使用 .string 能够很轻松的获取到标签内部的文字内容。

html_string = '<b class="boldest">bold text</b>'
soup = BeautifulSoup(html_string,'html.parser')
tag_b = soup.b
tag_string = tag_b.string       # 结果：bold text
print('type(tag.string) = %s ' % type(tag_string))     # 结果：type(tag.string) = <class 'bs4.element.NavigableString'>

（3）BeautifulSoup

BeautifulSoup 对象表示的一个文档的全部内容，大部分时候，可以把它当做 Tag 对象，是一个特殊的 Tag，可以分别获取它的类型，名称和属性。

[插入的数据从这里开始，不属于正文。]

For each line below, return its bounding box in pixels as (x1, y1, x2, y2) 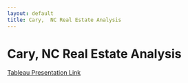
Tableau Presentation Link (7, 69, 81, 77)
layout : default (7, 10, 54, 17)
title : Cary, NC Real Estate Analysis (7, 16, 122, 23)
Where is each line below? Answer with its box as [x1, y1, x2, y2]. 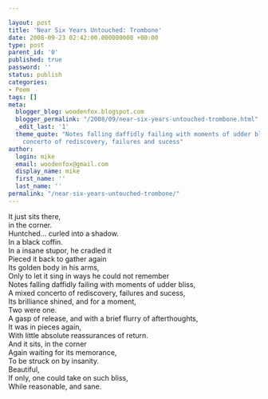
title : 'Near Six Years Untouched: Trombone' [8, 26, 162, 34]
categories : [8, 78, 48, 86]
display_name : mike [15, 167, 81, 176]
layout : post [8, 18, 52, 26]
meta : [8, 101, 26, 109]
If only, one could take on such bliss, [8, 373, 129, 382]
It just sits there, [8, 211, 61, 221]
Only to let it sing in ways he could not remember [8, 271, 170, 281]
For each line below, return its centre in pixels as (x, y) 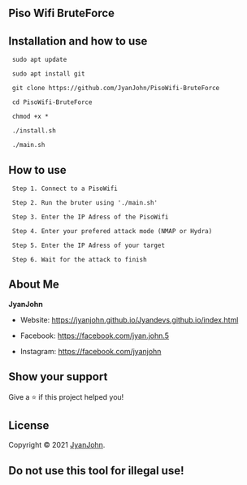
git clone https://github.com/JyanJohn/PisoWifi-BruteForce (116, 89)
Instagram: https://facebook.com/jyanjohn (91, 351)
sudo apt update (39, 60)
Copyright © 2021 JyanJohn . (57, 445)
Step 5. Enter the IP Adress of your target (88, 246)
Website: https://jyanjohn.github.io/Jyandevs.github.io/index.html (129, 319)
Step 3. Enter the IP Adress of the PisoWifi (90, 217)
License (29, 426)
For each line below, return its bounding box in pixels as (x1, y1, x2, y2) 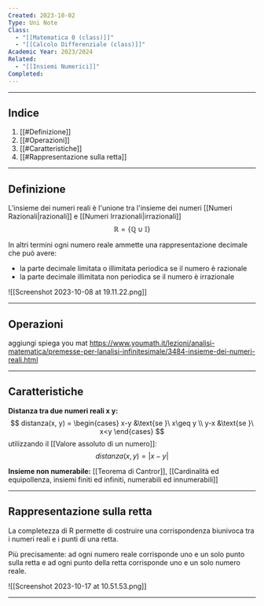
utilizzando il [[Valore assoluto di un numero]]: (8, 439, 157, 448)
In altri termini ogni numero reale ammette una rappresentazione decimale (8, 241, 248, 250)
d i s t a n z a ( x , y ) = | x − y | (95, 451, 169, 461)
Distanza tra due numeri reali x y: (8, 406, 119, 415)
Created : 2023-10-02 (8, 11, 76, 20)
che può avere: (8, 248, 57, 258)
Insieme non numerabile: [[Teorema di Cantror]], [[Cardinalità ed (8, 466, 220, 476)
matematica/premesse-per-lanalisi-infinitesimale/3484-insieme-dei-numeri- (8, 347, 255, 356)
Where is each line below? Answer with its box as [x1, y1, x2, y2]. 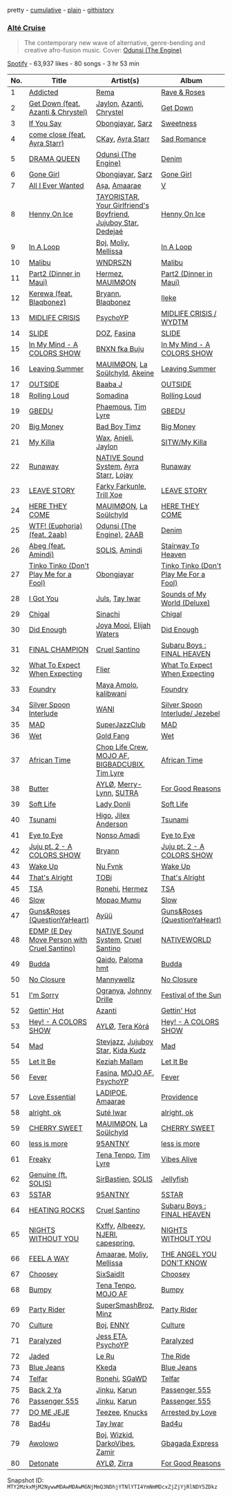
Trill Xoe [95, 490, 123, 500]
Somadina [95, 390, 129, 400]
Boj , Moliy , [95, 238, 130, 247]
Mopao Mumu [95, 895, 142, 905]
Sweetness [161, 119, 197, 129]
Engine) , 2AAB [95, 530, 144, 540]
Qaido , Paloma [95, 955, 144, 965]
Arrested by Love [161, 1408, 217, 1418]
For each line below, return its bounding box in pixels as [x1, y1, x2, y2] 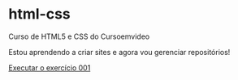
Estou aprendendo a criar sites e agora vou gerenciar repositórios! [8, 47, 231, 57]
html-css [8, 5, 71, 23]
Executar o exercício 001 [8, 62, 91, 73]
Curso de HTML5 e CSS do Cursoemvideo [8, 32, 150, 41]

from bs4 import BeautifulSoup

html_doc = '<head><title>Document title</title></head>'
soup = BeautifulSoup(html_doc, 'html.parser')
name = soup.name
attrs = soup.attrs
print(type(soup))     # <class 'bs4.BeautifulSoup'>
print(type(name))     # <class 'str'>
print(type(attrs))    # <class 'dict'>

（4） Comment

Comment 对象是一个特殊类型的 NavigableString 对象，和 NavigableString 一样，在输出时，输出的内容仍然不包括 注释符号。即没有把它当做注释看待。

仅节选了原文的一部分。